- Data for this exercise
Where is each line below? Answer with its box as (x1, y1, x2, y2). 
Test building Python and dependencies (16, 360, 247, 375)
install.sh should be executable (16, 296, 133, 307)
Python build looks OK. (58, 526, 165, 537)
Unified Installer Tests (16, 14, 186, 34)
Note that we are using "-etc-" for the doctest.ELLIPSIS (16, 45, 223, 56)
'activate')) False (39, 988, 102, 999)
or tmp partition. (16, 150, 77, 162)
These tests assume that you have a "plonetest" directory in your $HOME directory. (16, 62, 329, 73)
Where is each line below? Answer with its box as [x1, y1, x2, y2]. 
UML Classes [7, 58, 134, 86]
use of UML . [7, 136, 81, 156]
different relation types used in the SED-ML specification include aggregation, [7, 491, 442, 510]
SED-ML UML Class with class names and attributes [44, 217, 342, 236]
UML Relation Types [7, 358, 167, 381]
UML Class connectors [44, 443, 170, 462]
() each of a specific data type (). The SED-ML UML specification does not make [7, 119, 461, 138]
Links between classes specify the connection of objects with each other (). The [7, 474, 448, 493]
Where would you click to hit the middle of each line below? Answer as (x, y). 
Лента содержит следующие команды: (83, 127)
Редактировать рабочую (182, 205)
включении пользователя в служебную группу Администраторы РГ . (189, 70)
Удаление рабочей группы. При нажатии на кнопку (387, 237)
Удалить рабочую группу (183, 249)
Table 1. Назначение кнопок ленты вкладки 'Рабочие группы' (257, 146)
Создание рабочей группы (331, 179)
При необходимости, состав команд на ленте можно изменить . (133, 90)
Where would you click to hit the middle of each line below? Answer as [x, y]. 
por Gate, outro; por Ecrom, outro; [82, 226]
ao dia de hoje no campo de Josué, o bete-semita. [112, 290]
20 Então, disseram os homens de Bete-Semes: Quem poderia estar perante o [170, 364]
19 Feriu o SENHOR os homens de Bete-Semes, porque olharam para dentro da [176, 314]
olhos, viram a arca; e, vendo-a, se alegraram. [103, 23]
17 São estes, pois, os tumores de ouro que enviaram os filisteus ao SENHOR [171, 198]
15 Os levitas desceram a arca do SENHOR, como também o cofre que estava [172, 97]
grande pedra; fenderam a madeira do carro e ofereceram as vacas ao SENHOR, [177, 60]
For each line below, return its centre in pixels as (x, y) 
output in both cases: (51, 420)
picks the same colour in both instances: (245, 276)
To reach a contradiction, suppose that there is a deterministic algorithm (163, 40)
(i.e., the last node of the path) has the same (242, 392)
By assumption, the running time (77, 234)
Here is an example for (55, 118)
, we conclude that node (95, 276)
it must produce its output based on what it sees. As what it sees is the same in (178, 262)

- What the exercise asks
What is needed is the full listing, reproduced exactly.

- Your solution
Where is each line below? Answer with its box as (x1, y1, x2, y2). 
Test building Python and dependencies (16, 360, 247, 375)
install.sh should be executable (16, 296, 133, 307)
Python build looks OK. (58, 526, 165, 537)
Unified Installer Tests (16, 14, 186, 34)
Note that we are using "-etc-" for the doctest.ELLIPSIS (16, 45, 223, 56)
'activate')) False (39, 988, 102, 999)
or tmp partition. (16, 150, 77, 162)
These tests assume that you have a "plonetest" directory in your $HOME directory. (16, 62, 329, 73)
Where is each line below? Answer with its box as [x1, y1, x2, y2]. 
UML Classes [7, 58, 134, 86]
use of UML . [7, 136, 81, 156]
different relation types used in the SED-ML specification include aggregation, [7, 491, 442, 510]
SED-ML UML Class with class names and attributes [44, 217, 342, 236]
UML Relation Types [7, 358, 167, 381]
UML Class connectors [44, 443, 170, 462]
() each of a specific data type (). The SED-ML UML specification does not make [7, 119, 461, 138]
Links between classes specify the connection of objects with each other (). The [7, 474, 448, 493]
Where would you click to hit the middle of each line below? Answer as (x, y). 
Лента содержит следующие команды: (83, 127)
Редактировать рабочую (182, 205)
включении пользователя в служебную группу Администраторы РГ . (189, 70)
Удаление рабочей группы. При нажатии на кнопку (387, 237)
Удалить рабочую группу (183, 249)
Table 1. Назначение кнопок ленты вкладки 'Рабочие группы' (257, 146)
Создание рабочей группы (331, 179)
При необходимости, состав команд на ленте можно изменить . (133, 90)
Where would you click to hit the middle of each line below? Answer as [x, y]. 
por Gate, outro; por Ecrom, outro; [82, 226]
ao dia de hoje no campo de Josué, o bete-semita. [112, 290]
20 Então, disseram os homens de Bete-Semes: Quem poderia estar perante o [170, 364]
19 Feriu o SENHOR os homens de Bete-Semes, porque olharam para dentro da [176, 314]
olhos, viram a arca; e, vendo-a, se alegraram. [103, 23]
17 São estes, pois, os tumores de ouro que enviaram os filisteus ao SENHOR [171, 198]
15 Os levitas desceram a arca do SENHOR, como também o cofre que estava [172, 97]
grande pedra; fenderam a madeira do carro e ofereceram as vacas ao SENHOR, [177, 60]
For each line below, return its centre in pixels as (x, y) 
output in both cases: (51, 420)
picks the same colour in both instances: (245, 276)
To reach a contradiction, suppose that there is a deterministic algorithm (163, 40)
(i.e., the last node of the path) has the same (242, 392)
By assumption, the running time (77, 234)
Here is an example for (55, 118)
, we conclude that node (95, 276)
it must produce its output based on what it sees. As what it sees is the same in (178, 262)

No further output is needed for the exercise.